The LGBT group, led by Misener, has been one of the most active employee networks in recent memory, according to Ellis. The group's membership typically ranges from ten to 25 members at any given time and serves as an important resource for the LGBT community on campus.

The group will be led by Misener until she leaves the College in 2013, and Ellis said they are currently looking for a replacement leader.

Other College faculty members have also engaged in efforts to address issues facing gay and lesbian professors.

Religion professor Susan Ackerman said she was part of a faculty coalition that addressed LGBT concerns in the 1990s. The group worked with the College administration to allow LGBT faculty to place their partners on the College's health insurance policy, which previously only provided coverage for married couples.

They also secured gym membership and library benefits for the partners of gay faculty and convinced United Way, a beneficiary of the College's charitable work, to curtail its support for the Boy Scouts of America, which bars openly gay members, Ackerman said. LGBT STUDIES

Recent efforts to raise the profile of LGBT studies on campus mark an opportunity to increase discussion of LGBTQA culture at the College, which was been previously led by just a few faculty members.

"[LGBT studies] has waxed and waned because, with the exception of [Bronski], nobody else is hired explicitly to teach it," Ackerman said. "It depends on who is on the faculty at any given time and what they're interested in."

In 1996 and 1998, Ackerman co-taught an introduction to LGBT studies course with history professor Annelise Orleck as a college course, she said. This designation means that the course is separate from any department or program. Because college courses can only be funded twice, they struggled to secure long-term funding for the class, Ackerman said. Bronski said he has been teaching the course since joining the WGST department in 2000.

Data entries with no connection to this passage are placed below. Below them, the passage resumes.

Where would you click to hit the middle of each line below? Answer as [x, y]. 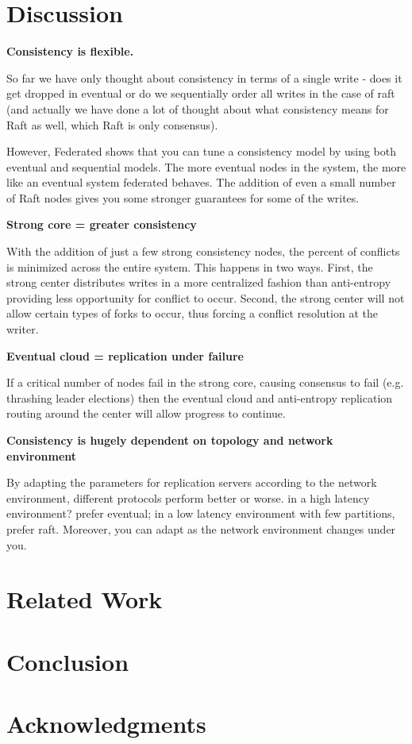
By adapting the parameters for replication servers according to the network [192, 482]
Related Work [85, 599]
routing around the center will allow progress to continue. [146, 413]
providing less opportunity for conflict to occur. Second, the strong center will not [206, 297]
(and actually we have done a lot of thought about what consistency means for [198, 108]
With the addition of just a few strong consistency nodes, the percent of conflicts [203, 251]
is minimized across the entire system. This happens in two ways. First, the [190, 266]
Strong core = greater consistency [102, 224]
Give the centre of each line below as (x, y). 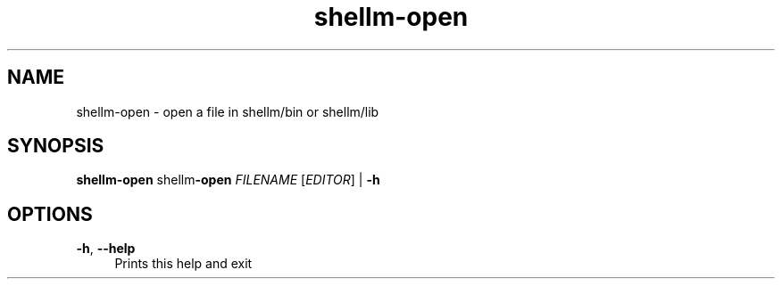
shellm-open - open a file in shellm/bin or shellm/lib (228, 111)
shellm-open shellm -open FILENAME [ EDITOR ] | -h (228, 180)
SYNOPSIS (56, 146)
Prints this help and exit (183, 264)
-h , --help (106, 249)
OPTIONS (50, 214)
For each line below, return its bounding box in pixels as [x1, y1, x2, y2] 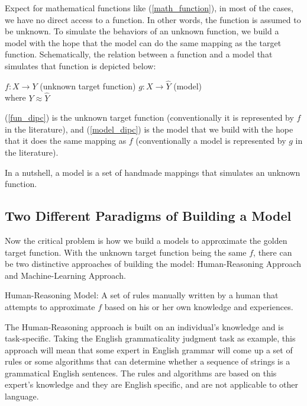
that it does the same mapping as [5, 134, 127, 147]
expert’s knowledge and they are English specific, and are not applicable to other [5, 378, 299, 391]
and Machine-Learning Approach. [5, 269, 126, 281]
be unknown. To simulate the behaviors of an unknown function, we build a [5, 25, 279, 37]
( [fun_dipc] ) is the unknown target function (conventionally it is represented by [5, 111, 294, 124]
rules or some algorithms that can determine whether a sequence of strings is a [5, 355, 290, 368]
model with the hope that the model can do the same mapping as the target [5, 36, 282, 49]
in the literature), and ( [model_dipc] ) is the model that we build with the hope [5, 123, 293, 135]
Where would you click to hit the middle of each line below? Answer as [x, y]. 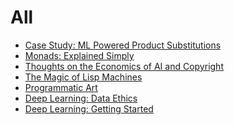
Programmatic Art [61, 87]
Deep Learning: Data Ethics [81, 98]
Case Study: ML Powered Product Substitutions [123, 45]
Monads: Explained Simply [79, 55]
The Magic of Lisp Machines [83, 77]
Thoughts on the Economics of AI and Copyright [124, 66]
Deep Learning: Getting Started [89, 108]
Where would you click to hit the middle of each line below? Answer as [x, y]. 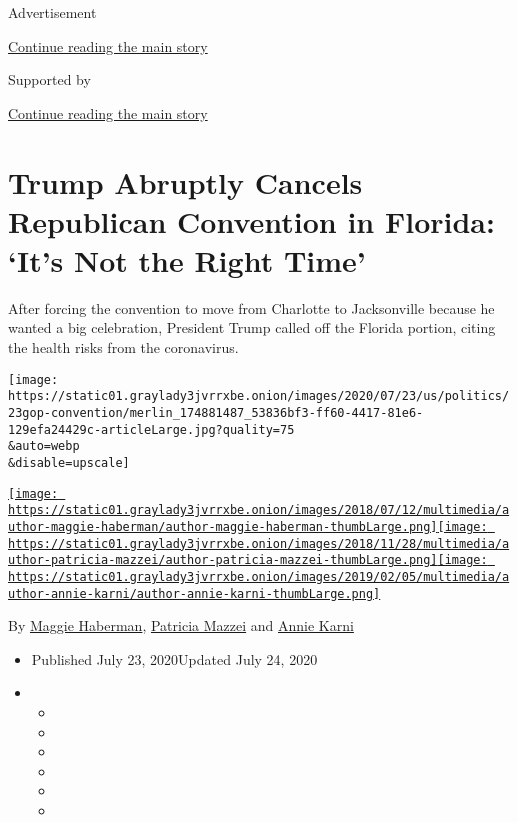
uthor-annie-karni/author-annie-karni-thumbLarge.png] [194, 593]
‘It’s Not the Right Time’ [187, 259]
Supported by [49, 79]
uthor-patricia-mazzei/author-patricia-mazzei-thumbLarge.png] [223, 560]
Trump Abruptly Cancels [185, 181]
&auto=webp [44, 446]
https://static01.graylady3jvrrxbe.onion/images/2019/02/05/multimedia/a [259, 576]
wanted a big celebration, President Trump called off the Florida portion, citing [252, 327]
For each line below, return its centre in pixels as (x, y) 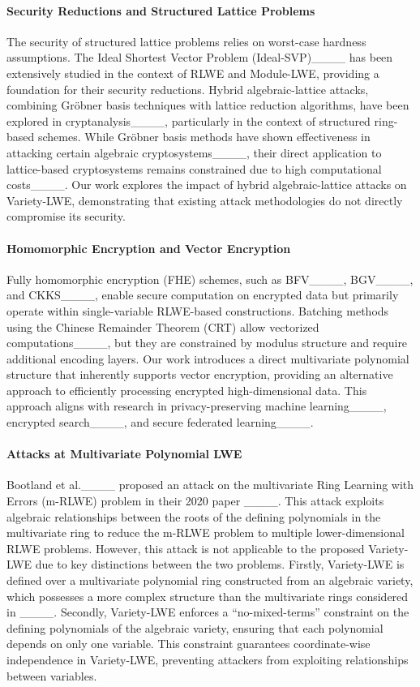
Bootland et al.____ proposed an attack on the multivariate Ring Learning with (210, 485)
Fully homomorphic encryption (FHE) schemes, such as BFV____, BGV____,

The WGST program is currently seeking approval to hire a full-time tenure-track professor who specializes in LGBT studies, according to department professor Ivy Schweitzer.

"That would strengthen and make prominent that position and its role in the curriculum," Schweitzer said. "That's a really big step."

During her time as chair, Schweitzer encouraged WGST faculty teaching core courses to incorporate LGBT authors into their syllabi. In October 2009, Schweitzer chaired a panel targeted at LGBT alumni and the WGST programs to discuss the advancements made in queer theory and the program's own progress in prioritizing the field.

Bronski said that there exists an assumption that the "burden of teaching" LGBT studies and knowledge falls upon openly gay and lesbian faculty.

"LGBT material transcends across all academic departments," Bronski said. "In the long run, I think we need to train all academic areas to teach their material in a more inclusive manner."

Bronski said that this call for change is not exclusive to Dartmouth, but includes all higher of higher education.

"We all need to think bigger and conceptualize how other academic fields can be more inclusive," he said. "Having more openly gay faculty is also one way of doing this. It's a new way of thinking holistically about things."

Thompson and Misener did not respond to requests for comment by press time.

Staff writer Daniel Bornstein contributed reporting to this article.